Introduction

The current through a series LRC circuit is examined as a function of applied frequency and the effects of changing the values of the resistance, inductance, and capacitance are observed. The phase difference between the applied voltage and the current is measured below resonance, at resonance, and above resonance. An inductor, a capacitor, and a resistor are connected in series with a sine wave generator. If the applied voltage is:

$J=J_{max}\sin(\omega t)$

then the current in the series LRC circuit is:

$I=I_{max}\sin(\omega t + \phi)$

The maximum current and total voltage are then related by:

$I_{max}=\frac{E_{max}}{Z}$

Where $Z$ is the impedance and is the AC analog of resistance for the entire circuit. The phase shift is related to the other variables by:

$\tan\phi=\frac{X_C-X_L}{R}$

$\phi=\frac{\Delta t}{T}\cdot 2\pi$

Where $\Delta t$ is the time difference between each peak, $T$ is the period of the wave. The impedance $Z$ is given by:

$Z=\sqrt{R^2+(X_C-X_L)^2}$

Since the voltage across the resistor is in phase with the current, the phase of the current can be measured by measuring the phase of the voltage across the resistor.

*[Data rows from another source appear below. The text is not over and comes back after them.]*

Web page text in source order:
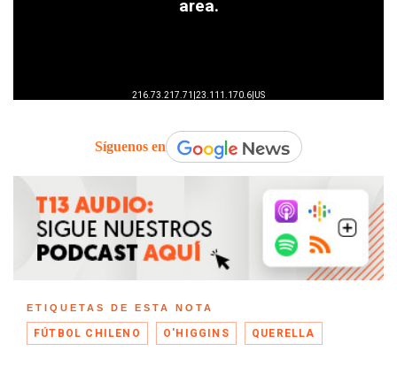
Síguenos en
ETIQUETAS DE ESTA NOTA
FÚTBOL CHILENO O'HIGGINS QUERELLA
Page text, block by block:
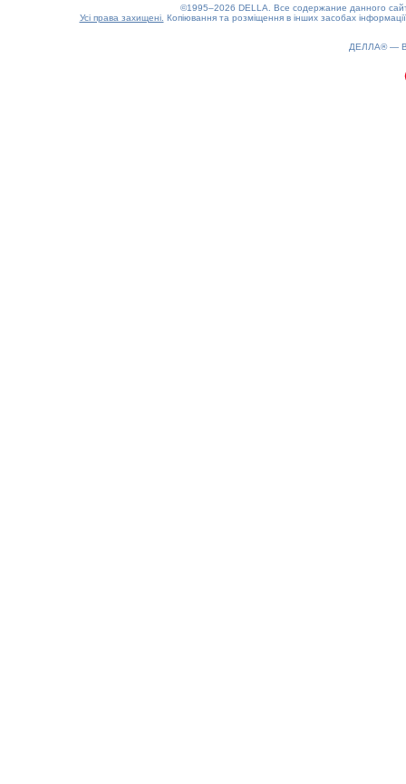
©1995–2026 DELLA. Все содержание данного
Усі права захищені. Копіювання та розміщення в інших засобах
ДЕЛЛА® —
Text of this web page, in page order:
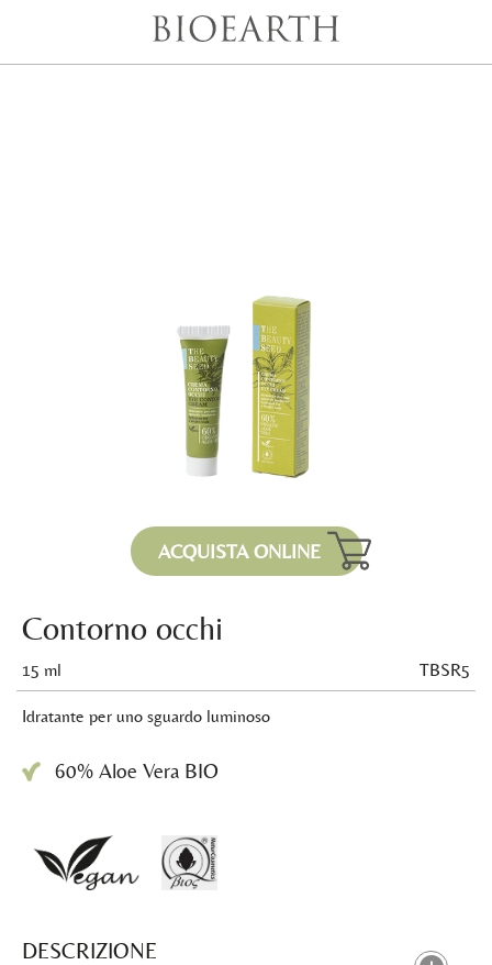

$X_C=\frac{1}{\omega C}=\frac{1}{2\pi fC}$

$X_L=\omega L=2\pi fL$

Where $L$ is the inductance measured in henrys $H$, $C$ is the capacitance measured in farads $F$, and $f$ is the frequency measured in hertz $Hz$. At resonance, the current is maximum and thus the impedance is at its minimum. The minimum impedance (6) is equal to $R$ due to $X_L=X_C$. This yields the resonant frequency:

$\omega_{res}L=\frac{1}{\omega_{res}C}$

$\omega_{res}=\sqrt{\frac{1}{LC}}$